The Deputy President of the Senate, Ovie Omo-Agege, said it is unconstitutional and an aberration for any arm of the National Assembly to summon President Muhammadu Buhari to appear before it.

Omo-Agege maintained that the framers of the nation’s Constitution did not envisage a situation where one arm of government would summon the head of another arm of government to appear before it.

He disclosed this while responding to questions from reporters after a meeting of the Constitution review Committee at the National Assembly, Abuja.

He said that he cannot support that the President should honour such an invitation.

He said: “I am a constitutionalist. I believe that we are operating a presidential system of government.

“I believe in the concept of the separation of power. We have three equal arms of government.

“The framers of our Constitution did not envisage that one arm of government will be summoning the head another co-equal arm of government to come and offer an explanation on the floor.

“I think those of you who are familiar with the constitutional process, I don’t think you’ve ever heard that the US parliament had ever invited their president to appear before the House of Representatives or the US Senate, unless for the purpose of budget or to give an address on the state of the nation.

“In any event, we also have the concept of executive privilege. The executive arm of government has the power to claim executive privilege at any time any of such invitation is extended.

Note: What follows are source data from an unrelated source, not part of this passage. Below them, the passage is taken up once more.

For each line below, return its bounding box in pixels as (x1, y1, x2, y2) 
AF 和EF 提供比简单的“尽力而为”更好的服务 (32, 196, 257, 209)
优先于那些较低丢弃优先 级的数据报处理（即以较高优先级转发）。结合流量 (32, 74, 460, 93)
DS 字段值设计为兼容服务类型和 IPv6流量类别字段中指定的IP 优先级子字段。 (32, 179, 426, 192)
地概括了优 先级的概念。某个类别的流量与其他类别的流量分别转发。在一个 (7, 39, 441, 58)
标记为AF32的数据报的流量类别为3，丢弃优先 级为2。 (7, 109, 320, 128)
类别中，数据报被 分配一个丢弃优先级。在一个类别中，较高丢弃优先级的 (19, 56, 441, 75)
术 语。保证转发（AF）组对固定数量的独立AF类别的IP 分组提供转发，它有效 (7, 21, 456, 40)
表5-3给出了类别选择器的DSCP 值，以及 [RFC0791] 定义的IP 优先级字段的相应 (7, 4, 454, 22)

“It is not envisaged by the framers of the Constitution that a day will come where the President of the Federal Republic of Nigeria, who heads the executive arm, would be asked to come and testify in the House of Representatives or the Senate. I do not also support that. I don’t believe that the President should come.”

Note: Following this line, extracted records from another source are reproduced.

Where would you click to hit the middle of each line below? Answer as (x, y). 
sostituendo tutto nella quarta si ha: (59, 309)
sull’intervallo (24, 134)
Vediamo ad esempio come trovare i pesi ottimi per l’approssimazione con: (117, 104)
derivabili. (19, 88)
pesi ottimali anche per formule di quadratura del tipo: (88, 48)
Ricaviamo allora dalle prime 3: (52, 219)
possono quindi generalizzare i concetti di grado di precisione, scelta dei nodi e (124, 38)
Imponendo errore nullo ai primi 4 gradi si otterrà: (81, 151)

It could be recalled that the House of Representatives recently passed a resolution inviting President Buhari to appear and brief it on the rising spate of insecurity in the country.

While the Presidency earlier confirmed that the President would brief a joint session of the National Assembly on Thursday, feelers from the Villa later showed that the President would not honour the House’s invitation.

The upper chamber through the Chairman of its Committee on Media and Public Affairs, Senator Ajibola Basiru (Osun Central), also told reporters in Abuja that the Senate has nothing to do with the invitation of the President by the House.

He said that since the Senate did not summon the President, it would not want to be dragged into any controversy as to whether the President will appear before a joint session of the National Assembly or not.

Basiru said: “I’m a spokesperson of the Nigerian Senate. There was no resolution of the Nigerian Senate that the President should come and address it on the issue of national security.

“I expect that every enquiry as to the summoning and coming of the President should be directed to the House of Representatives.

“We operate a bi-camera legislature. That’s why our rules and procedures are different and that is why also we need concurrence from the two Houses on the passing of legislation.

“On this matter, there has not been an issue of a joint resolution. What you have is the resolution of the House of Representatives.

“And I believe, the House of Representatives should be able to tell you why the resolution was passed, and what will happen to that resolution.

“As far as the Senate is concerned, we have not summoned the President and we don’t want to get ourselves involved in any controversy as to whether the president will appear or not.

“To the best of my knowledge, I’m not aware of any planned joint session of the National Assembly tomorrow.”

On the statement of the Attorney General of the Federation and Minister of Justice, Abubakar Malami, that the National Assembly lacks powers to summon the President, Basiru said: “I’m a legal practitioner; I have not read what Malami has said. When I read it, if it affects the Nigerian Senate, I will make a response. I can’t be responding to hearsay.

“Secondly, there has not been any communication as to the National Assembly expecting the President as far as the Senate is concerned.

“Our resolution still remains, that the President should hear the voice of the Nigerian Senate that the Service Chiefs should be examined (and) dropped so that we can have re-energized security architecture in the country.